Doubt about having clause behaviour

Hi

I need some help to understand how having is used in aggregations.

I'm using ES 2.4.1 and I have some documents indexed like these:

{"author":"first writter", "book": "first book"},
{"author":"first writter","book": "second book"},
{"author":"second writter","book": "first book"}

So, my test dataset has more than 2 millions indexed documents as described above: I hope this three examples are enough to understand the structure. Note that all authors have at least 1 book, but it's not mandatory to have more than 1.
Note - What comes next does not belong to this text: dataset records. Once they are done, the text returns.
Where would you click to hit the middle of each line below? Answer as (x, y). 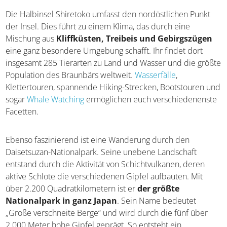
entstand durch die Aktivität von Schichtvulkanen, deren (105, 164)
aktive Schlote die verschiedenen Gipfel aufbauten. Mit (104, 177)
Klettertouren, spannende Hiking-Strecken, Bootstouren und (113, 87)
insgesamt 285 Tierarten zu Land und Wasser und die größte (113, 63)
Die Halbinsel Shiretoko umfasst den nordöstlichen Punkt (108, 14)
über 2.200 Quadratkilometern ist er (72, 189)
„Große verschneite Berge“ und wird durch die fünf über (107, 213)
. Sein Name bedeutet (157, 201)

I want to retrieve two stats:

  • Top 5 Authors with more than 1 book
  • Bottom 5 Authors with more than 1 book

As I need to retrieve only authors with more than 1 book, my first aproach (as I come from an SQL environment) has been to use having clause in aggregation as following:

"aggregations" : {
	"author" : {
  		"terms" : {
    		"field" : "author",
    		"size" : 5,
    		"order" : {
      			"requests": "desc"
    		}
  		},
        "aggregations" : {
        	"requests" : {
            	"cardinality" : {
                	"field" : "book"
                }
            },
            "having" : {
            	"bucket_selector": {
                           "buckets_path": {
                               "total": "requests"
                    },
                    "script": "total > 1"
                }
            }
        }
	}
 }

With this approach I have succeeded in retrieving top indicator, but bottom indicator (changing order to desc) doesn't return any result.

I have changed my having clause from
"script": "total > 1"
to
"script": "total > 0"

And then, bottom indicator returns 5 authors with only 1 book, but this is not the expected behaviour.

Am I missing something? Is there any other better approach to retrieve this information?

Thanks in advance

Hey,

for the first approach, you just need a single terms aggregation with the min_doc_count field set to 1. See the terms aggs docs

I am not sure what a bottom 5 author is in this context, as you are referring to a requests field that was not mentioned before, but maybe this helps already.

--Alex

Hi

First of all I would like to thank you Alexander for your reply, but it doesn't help me to clarifying how to use having in elasticsearch.

As I explained, I come from an SQL environment, and I would retrieve bottom 5 Authors with more than 1 book with an SQL query like this one:

select count(books), author from authors group by author having count(books) > 2 order by count(books) asc limit 5

Is there a way to reproduce this behaviour in elasticsearch? Is there any other option to retrieve this kind of aggregation?

Thanks again and sorry for my late reply

Hi

Does elasticsearch provide described behaviour?

Should I take another aproach in order to retrieve this bottom aggregation?

Thanks again

This topic was automatically closed 28 days after the last reply. New replies are no longer allowed.